A new scientific study shows lead shot has severe toxic effects on the immune system of wild birds and is a prime factor in their demise
Spent lead shot significantly weakens the immune systems of wild birds and is a major cause of death, according to a newly released scientific paper.
The paper entitled Immunotoxic effects of lead on birds was published in Science of the Total Environment. The harmful effect of spent lead shot on birds has been known for some time and has led to bans on its use over wetlands in Scotland and for duck and goose shooting in England. Several European countries have also introduced restrictions on its use.
Birds are known to accidentally swallow lead shot as part of their feeding behaviour, mistaking it for grit that they swallow to aid digestion.
Previous studies have found that lead poisoning can be a serious problem for wild birds, especially waterfowl. Additionally any scavengers that eat the bodies of poisoned birds are likely to be poisoned themselves.

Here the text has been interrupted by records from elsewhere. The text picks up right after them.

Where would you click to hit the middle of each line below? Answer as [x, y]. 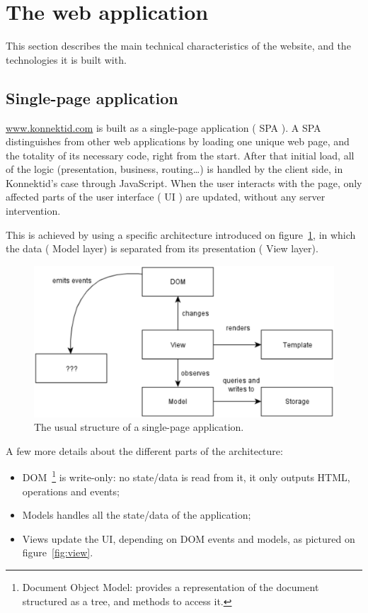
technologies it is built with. [66, 59]
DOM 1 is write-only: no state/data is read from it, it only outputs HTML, [186, 476]
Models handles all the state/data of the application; [137, 515]
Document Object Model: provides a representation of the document [171, 586]
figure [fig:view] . [58, 552]
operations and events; [71, 491]
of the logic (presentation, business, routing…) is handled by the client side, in [174, 169]
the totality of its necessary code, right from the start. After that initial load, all [180, 155]
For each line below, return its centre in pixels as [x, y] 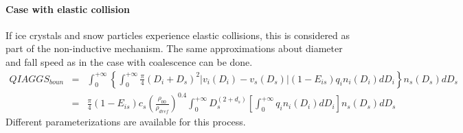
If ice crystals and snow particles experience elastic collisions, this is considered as [178, 35]
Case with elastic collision [68, 9]
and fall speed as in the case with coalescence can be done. [129, 61]
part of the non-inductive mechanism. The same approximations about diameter [174, 48]
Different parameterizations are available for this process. [126, 122]
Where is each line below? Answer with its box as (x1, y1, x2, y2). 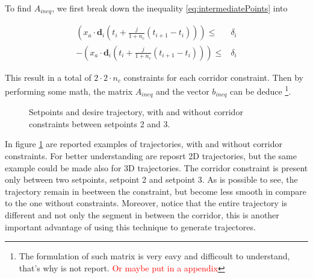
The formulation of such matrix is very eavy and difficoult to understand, (19, 250, 290, 262)
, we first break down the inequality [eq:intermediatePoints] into (52, 2, 288, 14)
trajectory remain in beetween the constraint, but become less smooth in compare (5, 185, 306, 197)
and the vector (155, 84, 209, 97)
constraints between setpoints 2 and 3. (29, 117, 170, 130)
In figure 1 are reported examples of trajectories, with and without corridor (5, 137, 282, 150)
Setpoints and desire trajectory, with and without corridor (29, 106, 243, 118)
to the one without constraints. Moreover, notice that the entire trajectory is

Calls from shooting community
The new study is likely to boost calls by those in the shooting community calling for further restrictions on lead shot and greater use of steel and bismuth.
Lead poisons wild birds
Lead, like other heavy metals, is very difficult for the body to get rid of and tends to accumulate in the liver and kidneys. Previous scientific studies have suggested that lead poisoning may result in the deaths of three million birds a year in the US.
The new study pulls together evidence from several others that have looked at the effect of lead on the immune systems of birds. The researchers found that even low levels of lead in the blood of birds can significantly interfere with the balance of different elements in their immune systems. An alteration of this balance makes the birds more vulnerable to disease.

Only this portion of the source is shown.